According to the United States Census Bureau, the town has a total area of 36.1 square miles (93.5 km^{2}), all land.

==Demographics==
At the 2000 census there were 853 people, 266 households, and 214 families in the town. The population density was 23.6 people per square mile (9.1/km^{2}). There were 279 housing units at an average density of 7.7 per square mile (3.0/km^{2}). The racial makeup of the town was 98.71% White, 0.12% Native American, 0.12% Asian, 0.59% from other races, and 0.47% from two or more races. Hispanic or Latino of any race were 1.17%.
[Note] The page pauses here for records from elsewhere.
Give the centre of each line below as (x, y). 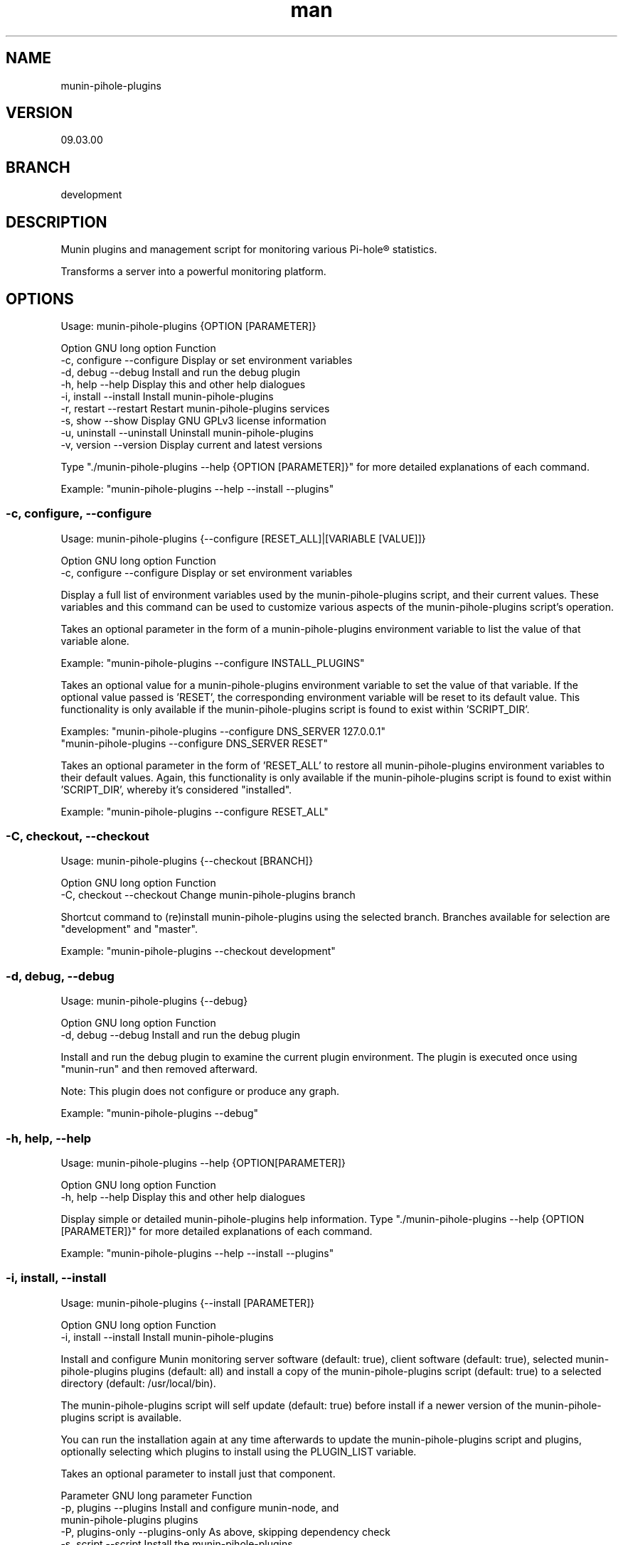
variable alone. (95, 641)
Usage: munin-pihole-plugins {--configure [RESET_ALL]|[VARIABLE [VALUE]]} (243, 538)
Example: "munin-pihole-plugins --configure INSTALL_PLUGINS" (213, 663)
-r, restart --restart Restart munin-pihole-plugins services (195, 408)
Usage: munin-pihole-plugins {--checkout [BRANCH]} (187, 861)
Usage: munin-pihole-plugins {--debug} (154, 1001)
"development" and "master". (129, 929)
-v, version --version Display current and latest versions (192, 444)

Of the 266 households 39.8% had children under the age of 18 living with them, 72.2% were married couples living together, 3.0% had a female householder with no husband present, and 19.5% were non-families. 15.0% of households were one person and 5.3% were one person aged 65 or older. The average household size was 3.21 and the average family size was 3.59.

The age distribution was 31.7% under the age of 18, 10.4% from 18 to 24, 25.3% from 25 to 44, 22.7% from 45 to 64, and 9.8% 65 or older. The median age was 34 years. For every 100 females, there were 106.5 males. For every 100 females age 18 and over, there were 105.3 males.

The median household income was $38,500 and the median family income was $45,000. Males had a median income of $25,375 versus $21,473 for females. The per capita income for the town was $14,133. About 4.8% of families and 12.1% of the population were below the poverty line, including 16.0% of those under age 18 and 4.9% of those age 65 or over.